## DATA FOR THIS EXERCISE
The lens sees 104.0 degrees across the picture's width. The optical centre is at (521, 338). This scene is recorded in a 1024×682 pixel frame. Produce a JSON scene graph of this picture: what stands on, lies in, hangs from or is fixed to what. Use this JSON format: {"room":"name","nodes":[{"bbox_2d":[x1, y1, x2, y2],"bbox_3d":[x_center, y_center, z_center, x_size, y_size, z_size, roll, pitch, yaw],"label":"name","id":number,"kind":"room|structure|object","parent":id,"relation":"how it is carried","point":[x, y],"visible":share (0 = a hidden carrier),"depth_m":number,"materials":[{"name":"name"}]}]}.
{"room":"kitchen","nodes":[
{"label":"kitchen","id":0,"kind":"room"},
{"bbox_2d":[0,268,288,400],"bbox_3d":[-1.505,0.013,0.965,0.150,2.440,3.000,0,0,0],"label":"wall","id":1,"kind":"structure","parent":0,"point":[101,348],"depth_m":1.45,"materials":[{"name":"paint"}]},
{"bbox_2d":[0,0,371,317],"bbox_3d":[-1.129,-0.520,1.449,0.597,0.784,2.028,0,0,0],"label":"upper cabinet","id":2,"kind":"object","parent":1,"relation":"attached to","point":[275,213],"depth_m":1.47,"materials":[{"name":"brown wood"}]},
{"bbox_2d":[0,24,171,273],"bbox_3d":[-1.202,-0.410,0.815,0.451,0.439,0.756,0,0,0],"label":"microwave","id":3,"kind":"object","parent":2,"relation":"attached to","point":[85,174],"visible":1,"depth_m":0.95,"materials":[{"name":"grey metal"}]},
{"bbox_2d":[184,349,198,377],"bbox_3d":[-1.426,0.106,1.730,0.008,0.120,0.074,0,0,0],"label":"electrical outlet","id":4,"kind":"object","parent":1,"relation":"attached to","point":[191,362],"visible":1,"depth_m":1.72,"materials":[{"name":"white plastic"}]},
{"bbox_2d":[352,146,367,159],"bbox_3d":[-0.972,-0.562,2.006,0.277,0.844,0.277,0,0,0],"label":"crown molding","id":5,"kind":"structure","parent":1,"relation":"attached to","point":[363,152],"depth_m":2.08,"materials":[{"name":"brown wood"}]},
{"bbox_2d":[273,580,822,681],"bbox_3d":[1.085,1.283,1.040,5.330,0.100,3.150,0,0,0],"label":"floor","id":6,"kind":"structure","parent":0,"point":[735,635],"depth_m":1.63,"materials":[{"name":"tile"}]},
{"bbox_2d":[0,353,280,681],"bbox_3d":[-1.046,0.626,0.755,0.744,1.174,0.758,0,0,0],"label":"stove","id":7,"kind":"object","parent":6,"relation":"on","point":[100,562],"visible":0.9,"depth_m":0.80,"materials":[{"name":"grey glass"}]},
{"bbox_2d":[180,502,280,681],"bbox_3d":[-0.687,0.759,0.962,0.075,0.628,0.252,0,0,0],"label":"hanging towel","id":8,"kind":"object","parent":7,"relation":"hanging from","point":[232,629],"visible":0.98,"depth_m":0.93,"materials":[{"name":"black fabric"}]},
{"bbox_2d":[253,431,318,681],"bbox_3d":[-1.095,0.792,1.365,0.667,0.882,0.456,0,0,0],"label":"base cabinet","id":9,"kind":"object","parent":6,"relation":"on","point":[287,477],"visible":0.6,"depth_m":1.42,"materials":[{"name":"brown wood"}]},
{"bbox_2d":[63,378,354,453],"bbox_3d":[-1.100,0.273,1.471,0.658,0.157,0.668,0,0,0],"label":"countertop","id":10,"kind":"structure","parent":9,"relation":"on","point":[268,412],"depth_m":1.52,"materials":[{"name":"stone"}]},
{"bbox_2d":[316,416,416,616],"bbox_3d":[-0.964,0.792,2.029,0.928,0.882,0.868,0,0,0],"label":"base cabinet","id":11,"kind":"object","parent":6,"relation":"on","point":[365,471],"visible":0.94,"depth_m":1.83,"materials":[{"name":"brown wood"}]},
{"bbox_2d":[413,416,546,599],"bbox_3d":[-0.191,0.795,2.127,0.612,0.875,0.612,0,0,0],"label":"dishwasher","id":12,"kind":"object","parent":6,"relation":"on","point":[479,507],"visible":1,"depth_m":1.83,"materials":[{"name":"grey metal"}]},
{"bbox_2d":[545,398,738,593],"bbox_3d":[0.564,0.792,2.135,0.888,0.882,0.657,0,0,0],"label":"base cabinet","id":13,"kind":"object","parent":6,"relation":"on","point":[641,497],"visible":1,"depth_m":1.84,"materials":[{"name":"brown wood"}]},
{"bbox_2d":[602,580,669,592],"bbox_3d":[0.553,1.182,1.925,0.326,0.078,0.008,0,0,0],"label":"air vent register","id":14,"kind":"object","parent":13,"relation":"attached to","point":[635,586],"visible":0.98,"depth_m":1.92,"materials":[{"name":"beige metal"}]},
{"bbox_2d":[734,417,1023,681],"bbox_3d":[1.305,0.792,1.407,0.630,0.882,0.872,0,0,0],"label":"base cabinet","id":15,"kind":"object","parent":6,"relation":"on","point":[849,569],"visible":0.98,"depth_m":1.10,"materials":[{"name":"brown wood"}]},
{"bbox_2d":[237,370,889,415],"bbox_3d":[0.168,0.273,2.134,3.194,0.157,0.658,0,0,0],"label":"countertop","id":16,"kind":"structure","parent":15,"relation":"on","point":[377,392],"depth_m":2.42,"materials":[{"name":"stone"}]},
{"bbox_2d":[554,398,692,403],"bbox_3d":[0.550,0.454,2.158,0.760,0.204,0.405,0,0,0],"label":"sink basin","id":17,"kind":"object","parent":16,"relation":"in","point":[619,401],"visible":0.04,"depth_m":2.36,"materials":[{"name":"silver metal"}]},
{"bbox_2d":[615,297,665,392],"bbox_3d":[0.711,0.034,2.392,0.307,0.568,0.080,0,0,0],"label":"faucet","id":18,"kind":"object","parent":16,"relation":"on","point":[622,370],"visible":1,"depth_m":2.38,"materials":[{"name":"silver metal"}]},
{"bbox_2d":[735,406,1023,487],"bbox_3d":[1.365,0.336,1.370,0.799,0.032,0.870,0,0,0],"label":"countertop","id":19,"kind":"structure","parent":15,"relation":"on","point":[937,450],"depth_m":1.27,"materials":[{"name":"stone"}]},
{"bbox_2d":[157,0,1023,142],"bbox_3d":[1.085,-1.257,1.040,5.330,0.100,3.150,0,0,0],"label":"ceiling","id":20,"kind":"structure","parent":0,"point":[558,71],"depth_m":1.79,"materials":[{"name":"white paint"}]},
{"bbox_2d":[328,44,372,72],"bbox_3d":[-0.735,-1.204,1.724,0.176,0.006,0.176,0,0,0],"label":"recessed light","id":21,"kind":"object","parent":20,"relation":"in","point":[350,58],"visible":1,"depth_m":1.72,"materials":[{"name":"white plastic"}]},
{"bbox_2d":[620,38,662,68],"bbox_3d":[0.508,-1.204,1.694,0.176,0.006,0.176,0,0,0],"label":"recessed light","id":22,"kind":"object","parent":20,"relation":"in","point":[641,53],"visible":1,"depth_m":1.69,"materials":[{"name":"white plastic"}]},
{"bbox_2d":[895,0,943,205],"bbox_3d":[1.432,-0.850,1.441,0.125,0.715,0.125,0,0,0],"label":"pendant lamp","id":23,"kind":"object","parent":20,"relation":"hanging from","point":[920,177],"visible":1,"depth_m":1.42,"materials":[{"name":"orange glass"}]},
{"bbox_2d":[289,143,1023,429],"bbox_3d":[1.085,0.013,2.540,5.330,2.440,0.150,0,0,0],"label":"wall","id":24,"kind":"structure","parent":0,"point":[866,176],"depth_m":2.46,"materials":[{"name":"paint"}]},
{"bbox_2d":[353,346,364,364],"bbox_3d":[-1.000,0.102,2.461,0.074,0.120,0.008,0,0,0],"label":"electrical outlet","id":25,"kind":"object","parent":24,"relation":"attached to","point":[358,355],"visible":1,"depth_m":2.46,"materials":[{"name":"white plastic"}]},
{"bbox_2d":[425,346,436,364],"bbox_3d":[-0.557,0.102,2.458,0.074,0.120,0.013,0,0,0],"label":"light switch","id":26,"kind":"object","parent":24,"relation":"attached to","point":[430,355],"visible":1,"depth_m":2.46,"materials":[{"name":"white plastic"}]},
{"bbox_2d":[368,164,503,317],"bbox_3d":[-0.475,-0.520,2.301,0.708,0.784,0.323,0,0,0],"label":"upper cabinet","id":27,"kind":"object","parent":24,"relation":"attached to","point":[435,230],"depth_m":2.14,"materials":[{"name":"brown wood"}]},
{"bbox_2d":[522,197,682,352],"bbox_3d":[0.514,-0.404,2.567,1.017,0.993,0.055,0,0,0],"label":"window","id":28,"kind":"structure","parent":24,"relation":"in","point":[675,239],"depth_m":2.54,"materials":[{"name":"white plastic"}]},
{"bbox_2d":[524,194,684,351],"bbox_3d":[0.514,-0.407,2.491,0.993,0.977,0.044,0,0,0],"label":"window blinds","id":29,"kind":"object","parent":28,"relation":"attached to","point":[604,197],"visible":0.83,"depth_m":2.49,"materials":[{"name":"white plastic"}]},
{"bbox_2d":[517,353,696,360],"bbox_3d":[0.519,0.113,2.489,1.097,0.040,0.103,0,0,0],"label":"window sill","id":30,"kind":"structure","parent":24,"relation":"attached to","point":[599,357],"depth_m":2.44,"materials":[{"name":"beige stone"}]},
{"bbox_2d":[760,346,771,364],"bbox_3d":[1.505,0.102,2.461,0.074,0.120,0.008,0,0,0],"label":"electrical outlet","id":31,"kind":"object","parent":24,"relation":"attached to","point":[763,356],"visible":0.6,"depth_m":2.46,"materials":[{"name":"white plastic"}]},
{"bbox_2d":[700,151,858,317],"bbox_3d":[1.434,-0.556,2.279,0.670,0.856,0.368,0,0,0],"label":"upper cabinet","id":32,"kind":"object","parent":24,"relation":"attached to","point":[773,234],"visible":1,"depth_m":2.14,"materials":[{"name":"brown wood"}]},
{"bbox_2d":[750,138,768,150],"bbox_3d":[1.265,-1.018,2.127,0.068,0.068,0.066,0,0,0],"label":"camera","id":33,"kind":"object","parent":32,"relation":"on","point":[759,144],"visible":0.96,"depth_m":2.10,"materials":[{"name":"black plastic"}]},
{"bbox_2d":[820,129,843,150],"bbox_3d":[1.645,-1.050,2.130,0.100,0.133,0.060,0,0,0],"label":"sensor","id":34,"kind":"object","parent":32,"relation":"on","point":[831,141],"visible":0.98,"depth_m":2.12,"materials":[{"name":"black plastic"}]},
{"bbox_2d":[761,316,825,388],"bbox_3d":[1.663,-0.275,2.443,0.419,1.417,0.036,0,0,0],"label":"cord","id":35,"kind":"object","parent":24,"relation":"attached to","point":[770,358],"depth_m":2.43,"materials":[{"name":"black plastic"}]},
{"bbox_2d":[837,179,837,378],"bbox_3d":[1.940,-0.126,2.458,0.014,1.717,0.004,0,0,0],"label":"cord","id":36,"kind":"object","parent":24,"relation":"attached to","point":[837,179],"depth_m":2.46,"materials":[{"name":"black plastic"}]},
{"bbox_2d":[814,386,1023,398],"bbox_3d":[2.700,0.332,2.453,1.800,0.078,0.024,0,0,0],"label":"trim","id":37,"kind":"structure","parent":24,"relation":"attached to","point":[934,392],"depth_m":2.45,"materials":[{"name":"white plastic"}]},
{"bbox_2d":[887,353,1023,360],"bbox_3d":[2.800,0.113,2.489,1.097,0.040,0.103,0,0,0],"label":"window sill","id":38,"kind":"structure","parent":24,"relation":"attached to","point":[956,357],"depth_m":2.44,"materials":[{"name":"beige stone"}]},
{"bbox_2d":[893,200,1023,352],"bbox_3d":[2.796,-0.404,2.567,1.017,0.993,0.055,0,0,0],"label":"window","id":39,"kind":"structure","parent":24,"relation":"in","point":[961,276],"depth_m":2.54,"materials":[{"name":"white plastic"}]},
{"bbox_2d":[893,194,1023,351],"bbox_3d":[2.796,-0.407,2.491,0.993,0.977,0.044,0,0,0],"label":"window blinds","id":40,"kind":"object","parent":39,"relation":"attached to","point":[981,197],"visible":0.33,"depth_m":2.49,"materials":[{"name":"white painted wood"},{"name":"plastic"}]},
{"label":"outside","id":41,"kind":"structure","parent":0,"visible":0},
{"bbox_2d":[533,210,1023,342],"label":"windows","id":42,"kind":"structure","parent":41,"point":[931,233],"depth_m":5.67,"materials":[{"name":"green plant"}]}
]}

## PROBLEM DETAILS
From the material above, gather all lines that include the string "silver" and copy them.

## ANSWER SECTION
{"bbox_2d":[554,398,692,403],"bbox_3d":[0.550,0.454,2.158,0.760,0.204,0.405,0,0,0],"label":"sink basin","id":17,"kind":"object","parent":16,"relation":"in","point":[619,401],"visible":0.04,"depth_m":2.36,"materials":[{"name":"silver metal"}]},
{"bbox_2d":[615,297,665,392],"bbox_3d":[0.711,0.034,2.392,0.307,0.568,0.080,0,0,0],"label":"faucet","id":18,"kind":"object","parent":16,"relation":"on","point":[622,370],"visible":1,"depth_m":2.38,"materials":[{"name":"silver metal"}]},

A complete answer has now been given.